Four). For this reason, the body color improver containing hydrophilic ferulic acid and the fat-soluble (hydrophilic) γ-oryzanol, particularly the body color improver containing both in a mixing ratio of 1: 2 is more than in other cases. Expresses an excellent synergistic body color improvement effect.

  Next, as another effect (merit) of the present invention, the merit at the time of feed preparation will be described based on test data.

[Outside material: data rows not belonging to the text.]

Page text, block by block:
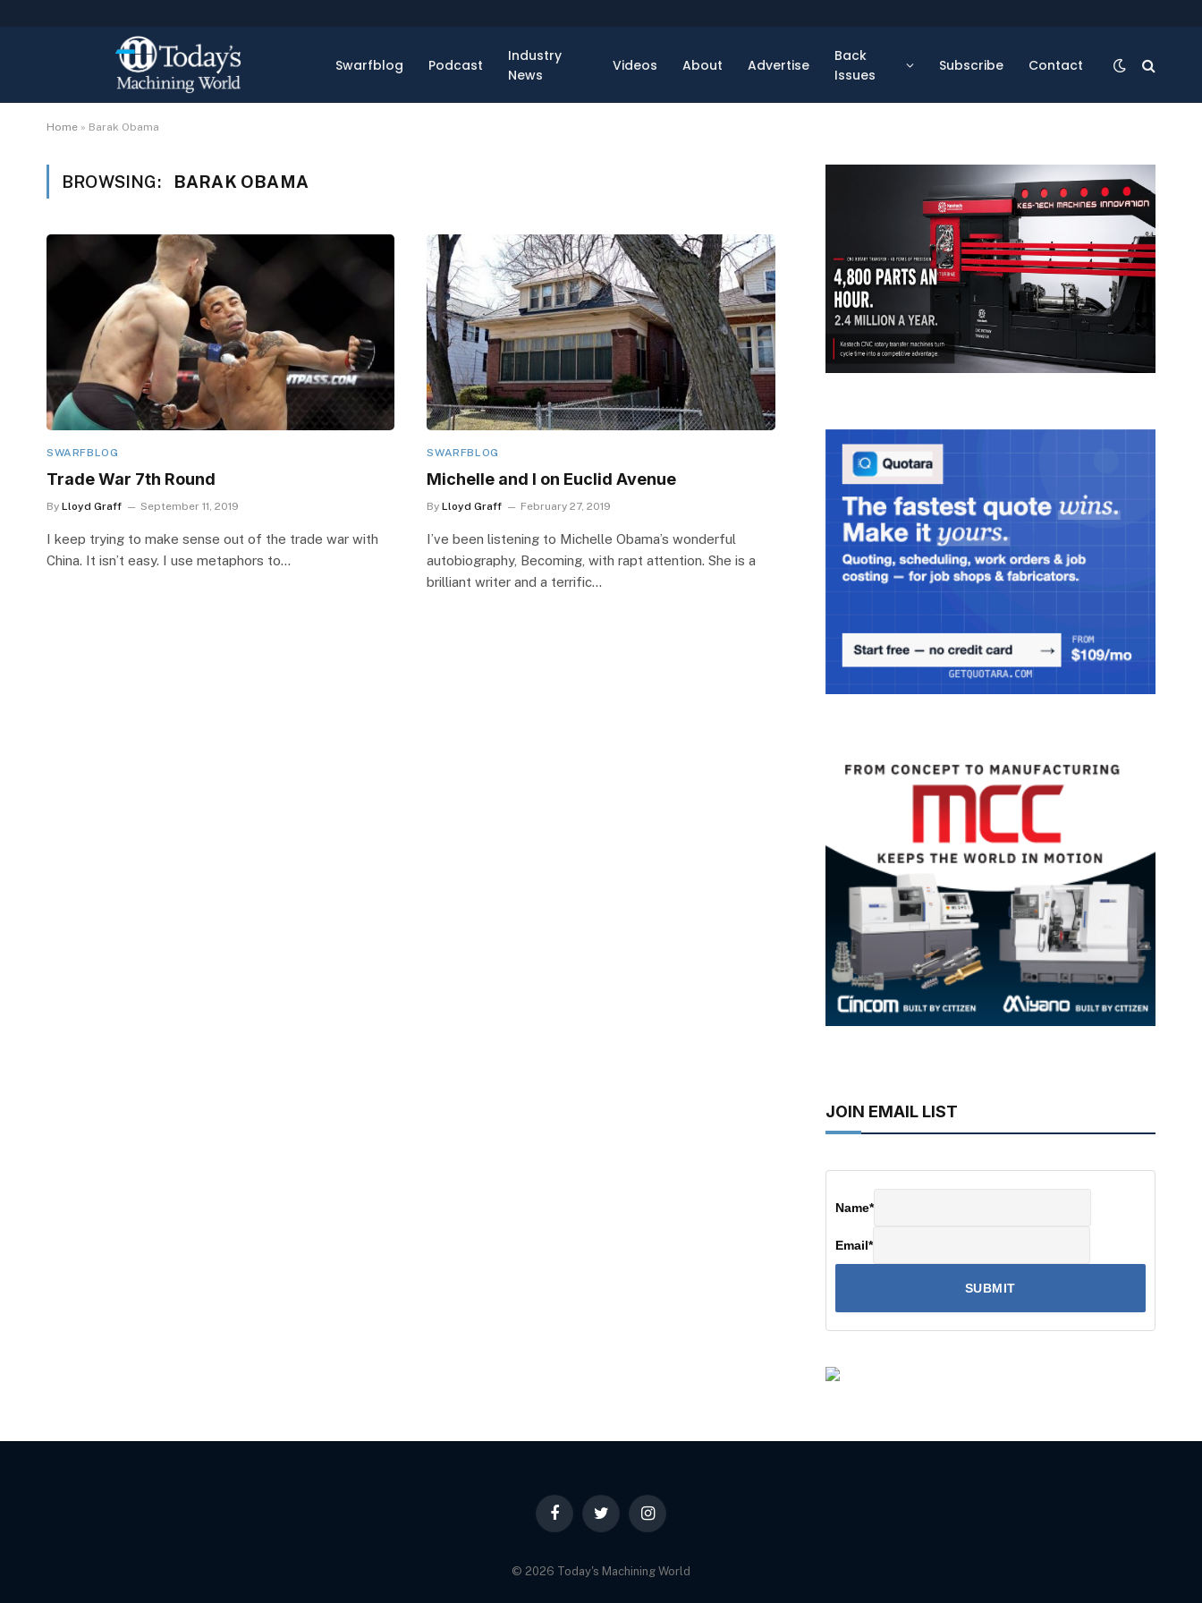
Swarfblog Podcast
Industry
News
Videos About Advertise
Back
Issues
Subscribe Contact
Home » Barak Obama
BROWSING: BARAK OBAMA
SWARFBLOG
Trade War 7th Round
By Lloyd Graff September 11, 2019
I keep trying to make sense out of the trade war with
China. It isn’t easy. I use metaphors to…
SWARFBLOG
Michelle and I on Euclid Avenue
By Lloyd Graff February 27, 2019
I’ve been listening to Michelle Obama’s wonderful
autobiography, Becoming, with rapt attention. She is a
brilliant writer and a terrific…
JOIN EMAIL LIST
Name*
Email*
FacebookTwitter Instagram
© 2026 Today's Machining World

5). About the astaxanthin degradation preventing effect during the preparation of extruder pellets (EP):
In the industry, pellet-type feeds are commercially available from the viewpoint of handleability and the like as cultured fish-containing feeds. As the pellet type feed, an extruder pet (EP) manufactured by an extruder is widely used.
Table 6 below shows the residual ratio of astaxanthin at the time of EP molding of the mixed feed containing astaxanthin as a carotenoid.
As shown in Table 6, in the ferulic acid and γ-oryzanol administration groups (2 to 6 groups), the residual ratio of astaxanthin is improved as compared to the control group (1 group). Furthermore, the residual rate of the second section where 50 ppm ferulic acid and 100 ppm γ-oryzanol were mixed and administered was most improved. This is because synthesizing the degradation of astaxanthin synergistically by mixing both components in a very small amount compared to the case where ferulic acid or γ-oryzanol is administered alone and in a large amount (4 and 6). It can be prevented.

Claims (6)

  A body color improving agent for cultured fish used together with a mixed feed for cultured fish, wherein the body color improving agent for cultured fish is composed of ferulic acid and γ-oryzanol as essential components. .   The body color improving agent for cultured fish according to claim 1, wherein ferulic acid is contained at a blending ratio of 0.1 to 10 times that of γ-oryzanol.   The body color improving agent for cultured fish according to claim 2, wherein the blending ratio of ferulic acid and γ-oryzanol is 1: 2.   The body color of cultured fish according to claim 1, wherein the contents of ferulic acid and γ-oryzanol are 1 to 5000 ppm for ferulic acid and 1 to 5000 ppm for γ-oryzanol, based on the weight of the mixed feed for cultured fish. Improver.   The body color improving agent for cultured fish according to claim 4, wherein ferulic acid is contained in an amount of 50 ppm and γ-oryzanol is contained in an amount of 100 ppm. The body color-improving agent for cultured fish according to claim 1, wherein the body color-improving agent is formulated with ferulic acid and γ-oryzanol by defatted rice bran.